Because I had the realisation of how we are all living through this shitshow that is the modern era and we are all confused and unmoored.


So many of us are quietly carrying the same ache:

  • The fatigue of performative connection, where every interaction feels curated, strategic, or subtly inauthentic.

  • The loneliness of being surrounded by people, messages, and likes, yet never truly being met.

  • The grief of watching romance morph into something transactional - swiped through, optimised, filtered - as if love were a product to be packaged.

  • The confusion of trying to date, relate, or even feel in a world that has flattened the emotional landscape into a scrollable feed.


We know something is off. But because it’s everywhere - ambient, systemic, normalised - we don’t always know how to name it.
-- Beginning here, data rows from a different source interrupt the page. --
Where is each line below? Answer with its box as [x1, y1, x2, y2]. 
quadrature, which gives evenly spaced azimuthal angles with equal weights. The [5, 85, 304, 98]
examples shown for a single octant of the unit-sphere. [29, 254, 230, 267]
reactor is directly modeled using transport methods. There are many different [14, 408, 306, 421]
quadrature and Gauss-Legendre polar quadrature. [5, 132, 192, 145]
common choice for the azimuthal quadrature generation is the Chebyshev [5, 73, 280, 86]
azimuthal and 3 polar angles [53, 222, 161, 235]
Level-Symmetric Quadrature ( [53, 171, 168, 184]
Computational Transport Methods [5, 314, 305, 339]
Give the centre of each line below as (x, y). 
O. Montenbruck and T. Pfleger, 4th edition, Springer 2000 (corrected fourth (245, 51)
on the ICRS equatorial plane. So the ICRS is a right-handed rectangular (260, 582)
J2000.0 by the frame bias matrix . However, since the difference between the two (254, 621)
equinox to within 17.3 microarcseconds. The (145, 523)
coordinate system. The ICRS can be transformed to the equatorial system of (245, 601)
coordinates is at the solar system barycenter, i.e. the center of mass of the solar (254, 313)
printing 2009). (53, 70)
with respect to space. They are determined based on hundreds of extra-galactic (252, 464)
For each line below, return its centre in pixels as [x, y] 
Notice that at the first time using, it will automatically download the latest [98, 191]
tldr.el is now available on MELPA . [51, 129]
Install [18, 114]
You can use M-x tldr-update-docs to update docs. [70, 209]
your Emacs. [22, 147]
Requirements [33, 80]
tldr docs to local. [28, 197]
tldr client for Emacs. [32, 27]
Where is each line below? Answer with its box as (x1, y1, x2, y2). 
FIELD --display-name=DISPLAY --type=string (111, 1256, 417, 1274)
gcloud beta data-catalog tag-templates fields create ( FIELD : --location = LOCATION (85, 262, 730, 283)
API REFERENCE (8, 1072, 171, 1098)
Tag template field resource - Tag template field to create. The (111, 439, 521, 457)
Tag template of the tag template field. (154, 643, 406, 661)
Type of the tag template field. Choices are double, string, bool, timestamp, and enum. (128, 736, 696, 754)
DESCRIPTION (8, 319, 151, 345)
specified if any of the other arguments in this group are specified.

Or what to do with it.


It’s not just that things have changed. It’s that the frameworks we once relied on - the rituals, the shared rhythms, the unspoken rules of emotional engagement - have fragmented, collapsed, dissolved into noise.


Love used to exist within a structure: time, community, shared values, storytelling. Even if imperfect, those structures held us. Now, we’re floating in a kind of emotional limbo - where connection is constant but rarely deep, where romantic ideals are distorted by algorithmic logic, and where vulnerability feels risky, even naïve.


And while I’m not anti-capitalism - I love the finer things, the beauty of craftsmanship, the sensuality of art and elegance - I can’t ignore how hypercapitalism and technological acceleration have distorted the very conditions we need to feel safe in love. We’ve learned to approach relationships like consumers. We shop for soulmates. We optimise our personalities. We become brands instead of beings.

And it’s making us sick.


Not just mentally, but emotionally, relationally, even spiritually. We’re exhausted! Hyperstimulated but touch-starved. Busy but yearning. Independent but craving closeness.

We’re living in a culture that tells us to be self-sufficient while simultaneously feeding off our need for connection.


And yet, amidst all of this, there was one moment - quiet, surprising - when I realised why I’m here. Why I chose this lifetime, this work, this exact cross-section of culture and psychology.

Because I’m not here to escape this mess.I’m here to help make meaning of it.


To hold space for the ones trying to love in a culture that has trained them to dissociate. To give voice to what feels invisible. To turn confusion into clarity, and ache into insight.

We are living through a collective crisis of intimacy. But that doesn’t mean we’re lost forever.


It means we’re being invited - called - to relearn how to love. Not the performative kind, or the gamified kind. But love that is slow, regulated, rooted in presence. Love that honors the body, the nervous system, the tenderness of being alive.


This is why I wrote my dissertation, “No Place to Land: How Technocapitalism Created a Crisis of Intimacy in the Postmodern Era.” And it’s why I’m sharing this now. Because this isn’t just academic. It’s personal, cultural, societal. And it matters.